The lines from the first line of the entries through the line containing "Explore other exceptional Highland" are to be repeated exactly, with both of those lines included.

╭─ Information provided

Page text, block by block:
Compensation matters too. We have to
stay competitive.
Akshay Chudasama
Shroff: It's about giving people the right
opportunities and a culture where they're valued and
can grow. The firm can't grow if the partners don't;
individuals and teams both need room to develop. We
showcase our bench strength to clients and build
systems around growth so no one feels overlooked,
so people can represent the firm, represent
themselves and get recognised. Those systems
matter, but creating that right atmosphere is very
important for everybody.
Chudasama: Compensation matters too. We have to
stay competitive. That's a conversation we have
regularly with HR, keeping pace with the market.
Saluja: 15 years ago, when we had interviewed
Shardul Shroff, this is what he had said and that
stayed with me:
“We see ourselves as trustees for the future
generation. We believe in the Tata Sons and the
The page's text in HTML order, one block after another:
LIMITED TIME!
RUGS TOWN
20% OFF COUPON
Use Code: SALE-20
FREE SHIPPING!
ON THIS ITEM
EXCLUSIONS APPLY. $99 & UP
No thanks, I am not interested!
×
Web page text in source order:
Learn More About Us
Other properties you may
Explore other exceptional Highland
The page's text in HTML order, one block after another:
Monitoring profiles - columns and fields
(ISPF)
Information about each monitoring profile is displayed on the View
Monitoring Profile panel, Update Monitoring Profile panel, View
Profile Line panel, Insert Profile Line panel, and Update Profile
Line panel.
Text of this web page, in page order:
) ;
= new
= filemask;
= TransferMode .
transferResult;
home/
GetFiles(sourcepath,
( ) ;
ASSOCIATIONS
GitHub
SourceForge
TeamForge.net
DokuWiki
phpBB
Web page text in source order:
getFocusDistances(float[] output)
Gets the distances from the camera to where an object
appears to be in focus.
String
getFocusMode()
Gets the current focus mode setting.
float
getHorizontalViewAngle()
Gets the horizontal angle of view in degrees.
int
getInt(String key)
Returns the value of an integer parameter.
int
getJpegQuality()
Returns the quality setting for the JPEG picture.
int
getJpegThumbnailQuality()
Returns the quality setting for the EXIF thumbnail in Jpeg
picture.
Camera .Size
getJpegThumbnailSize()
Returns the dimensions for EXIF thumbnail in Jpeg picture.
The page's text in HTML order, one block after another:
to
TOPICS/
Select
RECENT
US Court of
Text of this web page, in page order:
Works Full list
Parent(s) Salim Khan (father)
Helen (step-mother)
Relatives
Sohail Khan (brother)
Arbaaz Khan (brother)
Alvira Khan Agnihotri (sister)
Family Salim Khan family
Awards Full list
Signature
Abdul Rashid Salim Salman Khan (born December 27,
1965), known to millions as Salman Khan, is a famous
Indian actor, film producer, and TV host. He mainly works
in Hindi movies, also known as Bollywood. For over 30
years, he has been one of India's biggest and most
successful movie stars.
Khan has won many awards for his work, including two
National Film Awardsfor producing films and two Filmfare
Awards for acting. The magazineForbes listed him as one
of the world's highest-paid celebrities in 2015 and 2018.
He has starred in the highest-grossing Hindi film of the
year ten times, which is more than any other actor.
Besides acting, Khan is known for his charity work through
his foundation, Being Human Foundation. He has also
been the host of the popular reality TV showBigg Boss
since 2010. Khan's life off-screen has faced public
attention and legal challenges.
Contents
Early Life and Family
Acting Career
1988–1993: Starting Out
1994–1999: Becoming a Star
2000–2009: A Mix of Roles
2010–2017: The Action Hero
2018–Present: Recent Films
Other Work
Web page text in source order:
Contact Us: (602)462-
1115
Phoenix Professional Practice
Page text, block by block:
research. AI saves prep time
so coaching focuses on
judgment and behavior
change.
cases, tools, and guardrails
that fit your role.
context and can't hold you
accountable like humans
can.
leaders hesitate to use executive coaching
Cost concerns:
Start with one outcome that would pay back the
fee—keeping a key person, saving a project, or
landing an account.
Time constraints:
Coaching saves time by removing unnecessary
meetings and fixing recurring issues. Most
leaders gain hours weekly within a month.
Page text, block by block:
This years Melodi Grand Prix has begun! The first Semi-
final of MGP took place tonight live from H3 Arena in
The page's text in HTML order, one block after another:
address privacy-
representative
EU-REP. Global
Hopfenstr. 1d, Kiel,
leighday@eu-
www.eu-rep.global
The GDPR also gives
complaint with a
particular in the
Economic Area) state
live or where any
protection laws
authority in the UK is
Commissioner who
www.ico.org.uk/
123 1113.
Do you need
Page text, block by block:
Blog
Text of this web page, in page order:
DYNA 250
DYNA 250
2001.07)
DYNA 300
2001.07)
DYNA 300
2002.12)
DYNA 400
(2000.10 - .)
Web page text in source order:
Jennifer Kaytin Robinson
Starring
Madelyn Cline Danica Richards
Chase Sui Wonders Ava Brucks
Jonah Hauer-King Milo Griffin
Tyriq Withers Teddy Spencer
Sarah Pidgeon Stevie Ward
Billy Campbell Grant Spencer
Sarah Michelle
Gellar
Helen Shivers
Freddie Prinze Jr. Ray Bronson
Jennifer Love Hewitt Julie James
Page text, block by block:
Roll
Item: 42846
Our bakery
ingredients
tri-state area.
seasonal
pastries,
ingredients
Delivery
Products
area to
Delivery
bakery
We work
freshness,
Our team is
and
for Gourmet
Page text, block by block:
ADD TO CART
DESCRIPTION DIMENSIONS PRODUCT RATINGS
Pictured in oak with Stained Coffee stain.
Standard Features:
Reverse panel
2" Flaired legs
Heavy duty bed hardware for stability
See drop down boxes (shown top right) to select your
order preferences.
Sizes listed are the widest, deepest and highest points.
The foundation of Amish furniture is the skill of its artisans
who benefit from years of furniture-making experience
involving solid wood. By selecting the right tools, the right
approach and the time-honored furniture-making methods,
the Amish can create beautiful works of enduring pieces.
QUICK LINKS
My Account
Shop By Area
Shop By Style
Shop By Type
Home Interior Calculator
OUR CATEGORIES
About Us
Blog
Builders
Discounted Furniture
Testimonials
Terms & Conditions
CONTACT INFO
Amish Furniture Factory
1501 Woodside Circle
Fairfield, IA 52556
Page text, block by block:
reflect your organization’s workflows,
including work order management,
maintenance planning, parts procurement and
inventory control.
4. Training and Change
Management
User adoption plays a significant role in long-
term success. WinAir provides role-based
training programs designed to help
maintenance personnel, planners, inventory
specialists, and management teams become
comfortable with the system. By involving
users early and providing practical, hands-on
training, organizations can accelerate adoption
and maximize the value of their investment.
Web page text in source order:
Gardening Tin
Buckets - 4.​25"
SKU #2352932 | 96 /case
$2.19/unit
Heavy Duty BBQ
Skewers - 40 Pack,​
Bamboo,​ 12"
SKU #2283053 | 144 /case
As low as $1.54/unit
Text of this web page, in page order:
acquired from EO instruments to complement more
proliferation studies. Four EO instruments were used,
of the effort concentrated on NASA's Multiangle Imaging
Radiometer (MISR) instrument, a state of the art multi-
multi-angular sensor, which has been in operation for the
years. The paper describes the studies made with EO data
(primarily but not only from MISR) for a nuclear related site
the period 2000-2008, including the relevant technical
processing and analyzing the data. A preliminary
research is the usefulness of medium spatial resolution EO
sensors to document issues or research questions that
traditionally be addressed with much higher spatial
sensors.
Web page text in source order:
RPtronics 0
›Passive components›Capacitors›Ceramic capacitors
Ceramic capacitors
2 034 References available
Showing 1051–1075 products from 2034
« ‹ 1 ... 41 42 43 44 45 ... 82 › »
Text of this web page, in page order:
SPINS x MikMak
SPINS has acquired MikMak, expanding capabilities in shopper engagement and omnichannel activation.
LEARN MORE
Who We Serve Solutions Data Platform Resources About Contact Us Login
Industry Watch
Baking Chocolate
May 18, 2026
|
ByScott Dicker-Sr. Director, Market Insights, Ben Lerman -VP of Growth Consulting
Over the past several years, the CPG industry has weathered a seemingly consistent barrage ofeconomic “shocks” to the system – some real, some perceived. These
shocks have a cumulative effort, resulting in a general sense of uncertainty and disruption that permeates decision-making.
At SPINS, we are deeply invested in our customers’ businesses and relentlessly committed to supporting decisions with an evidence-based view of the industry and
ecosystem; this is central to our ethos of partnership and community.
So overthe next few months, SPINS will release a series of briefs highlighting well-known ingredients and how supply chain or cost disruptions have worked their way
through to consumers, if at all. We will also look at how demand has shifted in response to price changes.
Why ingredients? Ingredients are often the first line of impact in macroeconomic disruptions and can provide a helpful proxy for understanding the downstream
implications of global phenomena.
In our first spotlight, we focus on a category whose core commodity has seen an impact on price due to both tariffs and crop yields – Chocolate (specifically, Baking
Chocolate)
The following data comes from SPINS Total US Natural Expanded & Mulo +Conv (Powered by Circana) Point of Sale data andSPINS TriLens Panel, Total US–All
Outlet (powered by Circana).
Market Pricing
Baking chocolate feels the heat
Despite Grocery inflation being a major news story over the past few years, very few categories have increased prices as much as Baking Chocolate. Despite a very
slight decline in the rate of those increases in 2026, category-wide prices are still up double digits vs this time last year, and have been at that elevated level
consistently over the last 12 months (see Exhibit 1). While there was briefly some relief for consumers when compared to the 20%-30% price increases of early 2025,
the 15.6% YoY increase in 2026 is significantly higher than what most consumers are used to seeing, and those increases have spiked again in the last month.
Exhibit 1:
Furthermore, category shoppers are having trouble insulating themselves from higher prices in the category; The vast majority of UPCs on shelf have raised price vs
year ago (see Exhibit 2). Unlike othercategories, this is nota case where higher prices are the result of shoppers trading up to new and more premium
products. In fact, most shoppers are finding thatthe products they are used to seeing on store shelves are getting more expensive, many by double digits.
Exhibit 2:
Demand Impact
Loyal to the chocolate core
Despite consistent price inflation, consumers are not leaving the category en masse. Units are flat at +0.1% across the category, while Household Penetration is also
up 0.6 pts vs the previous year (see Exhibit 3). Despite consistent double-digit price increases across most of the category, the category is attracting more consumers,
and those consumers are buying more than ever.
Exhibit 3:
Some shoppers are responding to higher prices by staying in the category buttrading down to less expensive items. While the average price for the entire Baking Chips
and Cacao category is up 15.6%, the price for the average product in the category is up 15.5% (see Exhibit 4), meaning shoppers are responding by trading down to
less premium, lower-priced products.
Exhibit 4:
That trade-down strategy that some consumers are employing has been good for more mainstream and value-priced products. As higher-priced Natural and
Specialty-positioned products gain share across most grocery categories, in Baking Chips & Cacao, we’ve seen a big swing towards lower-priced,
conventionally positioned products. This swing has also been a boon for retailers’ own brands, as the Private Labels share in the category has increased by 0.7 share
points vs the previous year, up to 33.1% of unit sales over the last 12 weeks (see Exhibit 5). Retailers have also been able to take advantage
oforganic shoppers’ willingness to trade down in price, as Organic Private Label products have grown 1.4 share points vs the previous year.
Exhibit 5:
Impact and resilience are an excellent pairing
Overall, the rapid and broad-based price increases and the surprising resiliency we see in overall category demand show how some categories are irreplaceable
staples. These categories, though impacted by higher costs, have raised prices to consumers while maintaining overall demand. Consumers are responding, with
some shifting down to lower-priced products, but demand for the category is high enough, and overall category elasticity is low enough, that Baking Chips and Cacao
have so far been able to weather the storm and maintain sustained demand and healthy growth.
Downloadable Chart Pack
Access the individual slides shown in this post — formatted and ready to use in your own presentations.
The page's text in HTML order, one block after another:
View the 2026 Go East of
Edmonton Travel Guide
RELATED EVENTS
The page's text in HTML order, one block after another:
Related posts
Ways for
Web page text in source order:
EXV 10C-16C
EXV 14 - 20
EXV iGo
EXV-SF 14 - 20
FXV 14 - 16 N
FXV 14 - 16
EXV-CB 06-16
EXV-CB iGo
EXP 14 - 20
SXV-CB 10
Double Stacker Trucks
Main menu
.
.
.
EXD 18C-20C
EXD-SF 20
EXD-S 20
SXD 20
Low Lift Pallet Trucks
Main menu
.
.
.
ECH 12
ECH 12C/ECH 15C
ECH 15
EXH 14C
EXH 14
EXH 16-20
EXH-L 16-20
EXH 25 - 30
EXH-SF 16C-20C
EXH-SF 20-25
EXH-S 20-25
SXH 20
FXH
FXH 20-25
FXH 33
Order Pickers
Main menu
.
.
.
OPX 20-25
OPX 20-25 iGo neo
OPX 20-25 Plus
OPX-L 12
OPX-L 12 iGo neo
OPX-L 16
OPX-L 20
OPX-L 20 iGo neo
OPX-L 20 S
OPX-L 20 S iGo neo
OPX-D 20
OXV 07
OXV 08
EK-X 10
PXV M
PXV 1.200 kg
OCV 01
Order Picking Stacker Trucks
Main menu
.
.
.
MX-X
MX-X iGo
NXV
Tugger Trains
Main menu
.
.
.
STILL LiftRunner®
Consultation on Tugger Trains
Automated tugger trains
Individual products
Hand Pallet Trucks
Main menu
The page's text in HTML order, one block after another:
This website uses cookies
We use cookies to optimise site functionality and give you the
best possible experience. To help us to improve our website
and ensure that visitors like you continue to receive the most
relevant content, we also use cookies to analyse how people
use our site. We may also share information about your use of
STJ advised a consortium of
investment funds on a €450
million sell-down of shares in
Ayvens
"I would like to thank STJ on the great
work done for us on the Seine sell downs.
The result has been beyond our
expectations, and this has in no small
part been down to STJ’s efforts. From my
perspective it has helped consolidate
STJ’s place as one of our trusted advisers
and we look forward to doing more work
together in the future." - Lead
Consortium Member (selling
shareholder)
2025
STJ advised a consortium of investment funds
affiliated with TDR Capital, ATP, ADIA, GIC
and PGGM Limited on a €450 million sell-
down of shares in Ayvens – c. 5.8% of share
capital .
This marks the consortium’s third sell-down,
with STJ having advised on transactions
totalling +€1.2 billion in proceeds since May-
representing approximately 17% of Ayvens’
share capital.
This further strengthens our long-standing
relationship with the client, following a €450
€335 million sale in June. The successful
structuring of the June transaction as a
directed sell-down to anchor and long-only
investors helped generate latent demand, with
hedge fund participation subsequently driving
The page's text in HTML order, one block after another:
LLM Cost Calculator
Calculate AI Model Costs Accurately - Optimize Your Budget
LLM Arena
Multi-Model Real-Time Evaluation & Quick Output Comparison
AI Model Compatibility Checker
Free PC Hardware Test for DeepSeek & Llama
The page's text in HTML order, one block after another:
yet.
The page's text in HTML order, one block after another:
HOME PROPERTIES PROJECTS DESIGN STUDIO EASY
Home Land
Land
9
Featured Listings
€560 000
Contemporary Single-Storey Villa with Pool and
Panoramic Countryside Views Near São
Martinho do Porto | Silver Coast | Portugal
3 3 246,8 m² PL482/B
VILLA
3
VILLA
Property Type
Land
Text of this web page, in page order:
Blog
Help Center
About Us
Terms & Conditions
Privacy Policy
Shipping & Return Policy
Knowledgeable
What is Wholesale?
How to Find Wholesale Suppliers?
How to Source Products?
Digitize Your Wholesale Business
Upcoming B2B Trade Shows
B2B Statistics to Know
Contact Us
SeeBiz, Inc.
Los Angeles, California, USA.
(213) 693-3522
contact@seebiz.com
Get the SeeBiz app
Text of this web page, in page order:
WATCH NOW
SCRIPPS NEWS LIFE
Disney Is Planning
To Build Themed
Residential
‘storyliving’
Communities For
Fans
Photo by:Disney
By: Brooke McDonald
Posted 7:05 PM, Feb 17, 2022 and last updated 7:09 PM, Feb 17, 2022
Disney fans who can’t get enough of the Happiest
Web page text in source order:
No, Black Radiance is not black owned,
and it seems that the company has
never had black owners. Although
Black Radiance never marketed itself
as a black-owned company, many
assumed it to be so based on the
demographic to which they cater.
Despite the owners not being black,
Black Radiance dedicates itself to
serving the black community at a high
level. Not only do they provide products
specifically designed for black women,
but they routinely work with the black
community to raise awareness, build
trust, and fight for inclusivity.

╰─

- [Finished exercise]
Page text, block by block:
Compensation matters too. We have to
stay competitive.
Akshay Chudasama
Shroff: It's about giving people the right
opportunities and a culture where they're valued and
can grow. The firm can't grow if the partners don't;
individuals and teams both need room to develop. We
showcase our bench strength to clients and build
systems around growth so no one feels overlooked,
so people can represent the firm, represent
themselves and get recognised. Those systems
matter, but creating that right atmosphere is very
important for everybody.
Chudasama: Compensation matters too. We have to
stay competitive. That's a conversation we have
regularly with HR, keeping pace with the market.
Saluja: 15 years ago, when we had interviewed
Shardul Shroff, this is what he had said and that
stayed with me:
“We see ourselves as trustees for the future
generation. We believe in the Tata Sons and the
The page's text in HTML order, one block after another:
LIMITED TIME!
RUGS TOWN
20% OFF COUPON
Use Code: SALE-20
FREE SHIPPING!
ON THIS ITEM
EXCLUSIONS APPLY. $99 & UP
No thanks, I am not interested!
×
Web page text in source order:
Learn More About Us
Other properties you may
Explore other exceptional Highland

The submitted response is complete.